Return exactly the span of lines in the following data that opens with the line containing "za jego uniwersalność i łatwość wykonania." and closes with the line containing "gorzkawy posmak lub". Include nothing else.
++++ Data extract
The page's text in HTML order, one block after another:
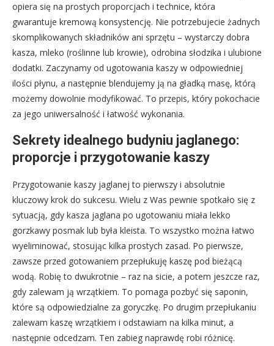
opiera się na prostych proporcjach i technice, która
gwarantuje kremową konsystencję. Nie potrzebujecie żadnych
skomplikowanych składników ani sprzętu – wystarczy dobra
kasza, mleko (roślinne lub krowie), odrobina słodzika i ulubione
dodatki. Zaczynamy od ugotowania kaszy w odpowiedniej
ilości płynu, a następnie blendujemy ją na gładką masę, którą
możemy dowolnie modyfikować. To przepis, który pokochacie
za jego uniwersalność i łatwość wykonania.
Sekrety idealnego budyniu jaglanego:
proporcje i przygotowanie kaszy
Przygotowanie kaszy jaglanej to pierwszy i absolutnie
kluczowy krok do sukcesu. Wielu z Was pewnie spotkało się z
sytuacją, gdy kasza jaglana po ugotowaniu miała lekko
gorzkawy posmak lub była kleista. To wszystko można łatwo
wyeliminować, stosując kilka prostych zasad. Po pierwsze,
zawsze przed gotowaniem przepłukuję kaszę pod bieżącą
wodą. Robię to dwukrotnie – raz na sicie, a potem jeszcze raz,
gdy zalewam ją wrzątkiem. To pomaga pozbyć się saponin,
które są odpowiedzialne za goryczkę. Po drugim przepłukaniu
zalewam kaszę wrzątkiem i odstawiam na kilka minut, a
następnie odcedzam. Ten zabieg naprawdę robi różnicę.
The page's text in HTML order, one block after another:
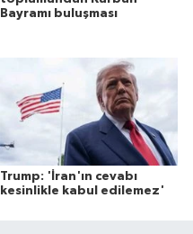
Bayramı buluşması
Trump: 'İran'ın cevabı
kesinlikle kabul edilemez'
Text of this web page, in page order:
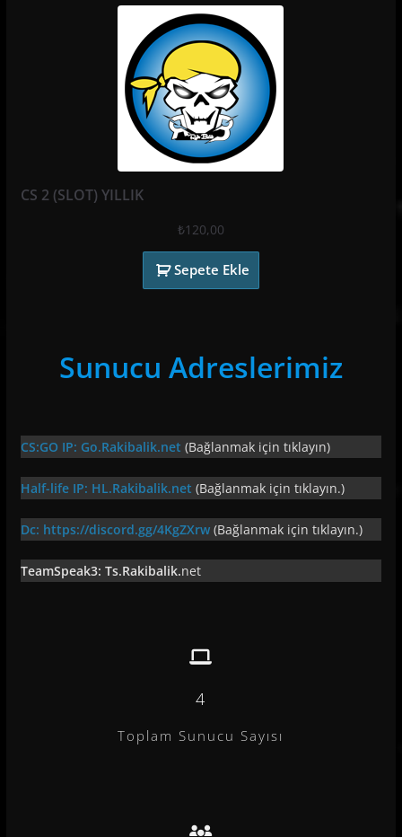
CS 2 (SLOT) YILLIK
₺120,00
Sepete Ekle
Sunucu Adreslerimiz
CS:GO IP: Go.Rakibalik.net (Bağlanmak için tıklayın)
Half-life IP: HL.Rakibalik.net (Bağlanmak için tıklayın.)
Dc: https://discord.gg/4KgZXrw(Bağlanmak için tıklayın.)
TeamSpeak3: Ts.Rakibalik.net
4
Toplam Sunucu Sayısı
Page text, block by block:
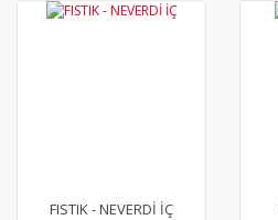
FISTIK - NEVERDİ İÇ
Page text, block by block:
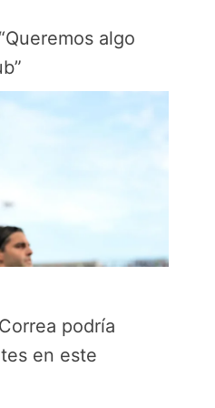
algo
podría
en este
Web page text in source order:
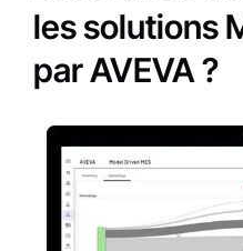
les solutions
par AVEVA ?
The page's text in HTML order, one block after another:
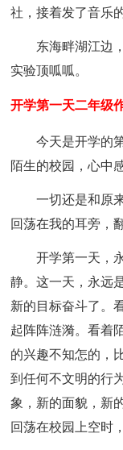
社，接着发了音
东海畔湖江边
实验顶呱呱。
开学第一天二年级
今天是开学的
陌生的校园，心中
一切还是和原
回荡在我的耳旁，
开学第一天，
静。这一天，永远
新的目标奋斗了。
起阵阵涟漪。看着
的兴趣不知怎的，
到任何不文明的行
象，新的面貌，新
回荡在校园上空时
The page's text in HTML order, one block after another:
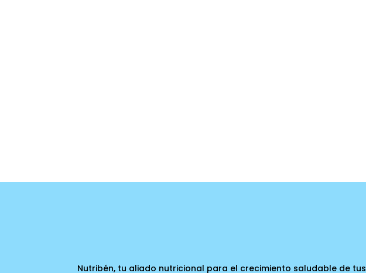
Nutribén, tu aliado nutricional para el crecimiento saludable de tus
++++++++
◆ **Output for this exercise**:
za jego uniwersalność i łatwość wykonania.
Sekrety idealnego budyniu jaglanego:
proporcje i przygotowanie kaszy
Przygotowanie kaszy jaglanej to pierwszy i absolutnie
kluczowy krok do sukcesu. Wielu z Was pewnie spotkało się z
sytuacją, gdy kasza jaglana po ugotowaniu miała lekko
gorzkawy posmak lub była kleista. To wszystko można łatwo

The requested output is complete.